以前に自動プロビジョニングされたデバイスのプロビジョニングを解除する方法

以前に Device Provisioning Service を介して自動プロビジョニングされたデバイスのプロビジョニングを解除する必要がある場合があります。 たとえば、デバイスが別の IoT ハブに販売または移動されたり、紛失、盗難、侵害されたりする可能性があります。

一般に、デバイスのプロビジョニング解除には、次の 2 つの手順が必要です。

1. 将来の自動プロビジョニングを防ぐために、プロビジョニング サービスからデバイスの登録を解除します。 アクセスを一時的に取り消すか完全に取り消すかに応じて、登録エントリを無効にするか削除することができます。 X.509 の構成証明を使用するデバイスでは、既存の登録グループの階層内のエントリを無効にするか削除することが必要になる場合があります。

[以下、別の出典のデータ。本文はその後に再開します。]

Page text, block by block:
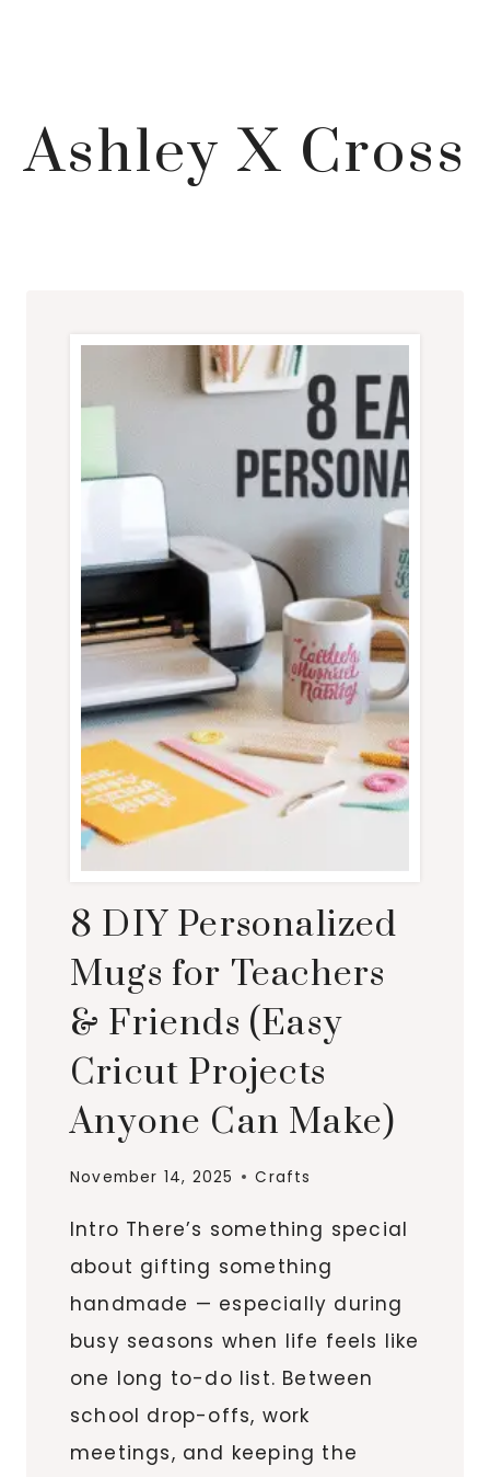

   • デバイスの登録を解除する方法については、「 Azure IoT Hub Device Provisioning Service からデバイスの登録を解除または取り消す方法」を参照してください。
   • プロビジョニング サービス SDK のいずれかを使用してデバイスをプログラムで登録解除する方法については、「 X.509 証明書構成証明用の Device Provisioning Service 登録グループをプログラムで作成する」を参照してください。

2. 将来の通信やデータ転送を防ぐために、IoT ハブからデバイスを登録解除します。 ここでも、プロビジョニングされた IoT Hub の ID レジストリでデバイスのエントリを一時的に無効にしたり、完全に削除したりすることができます。 無効化の詳細については、「 デバイスを無効にする 」を参照してください。

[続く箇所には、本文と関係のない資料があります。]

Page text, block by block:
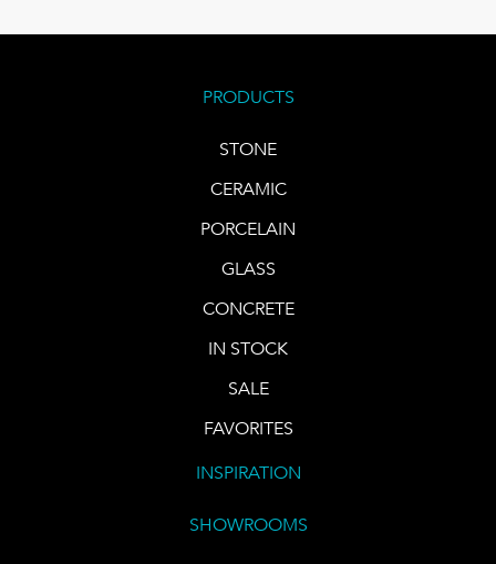
PRODUCTS
STONE
CERAMIC
PORCELAIN
GLASS
CONCRETE
IN STOCK
SALE
FAVORITES
INSPIRATION
SHOWROOMS

デバイスのプロビジョニング解除に必要な正確な手順は、その構成証明メカニズムと、プロビジョニング サービスに適用される登録エントリによって異なります。 次のセクションでは、登録と構成証明の種類に基づいて、プロセスの概要を示します。

個別登録

TPM 構成証明または X.509 構成証明をリーフ証明書と共に使用するデバイスは、個々の登録エントリを通じてプロビジョニングされます。

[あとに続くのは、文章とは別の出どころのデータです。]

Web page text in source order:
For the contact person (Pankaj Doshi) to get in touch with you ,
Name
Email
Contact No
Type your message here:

個々の登録を持つデバイスのプロビジョニングを解除するには:

1. プロビジョニング サービスからデバイスの登録を解除します。

   • TPM 構成証明を使用するデバイスの場合は、個々の登録エントリを削除してプロビジョニング サービスへのデバイスのアクセスを完全に取り消すか、エントリを無効にしてそのアクセスを一時的に取り消します。
   • X.509 構成証明を使用するデバイスの場合は、エントリを削除または無効にすることができます。 ただし、X.509 を使用するデバイスの個々の登録を削除し、そのデバイスの証明書チェーンに署名証明書に対して有効な登録グループが存在する場合は、デバイスを再登録できます。 このようなデバイスでは、登録エントリを無効にした方が安全な場合があります。 これにより、いずれかの署名証明書に対して有効な登録グループが存在するかどうかに関係なく、デバイスは再登録できなくなります。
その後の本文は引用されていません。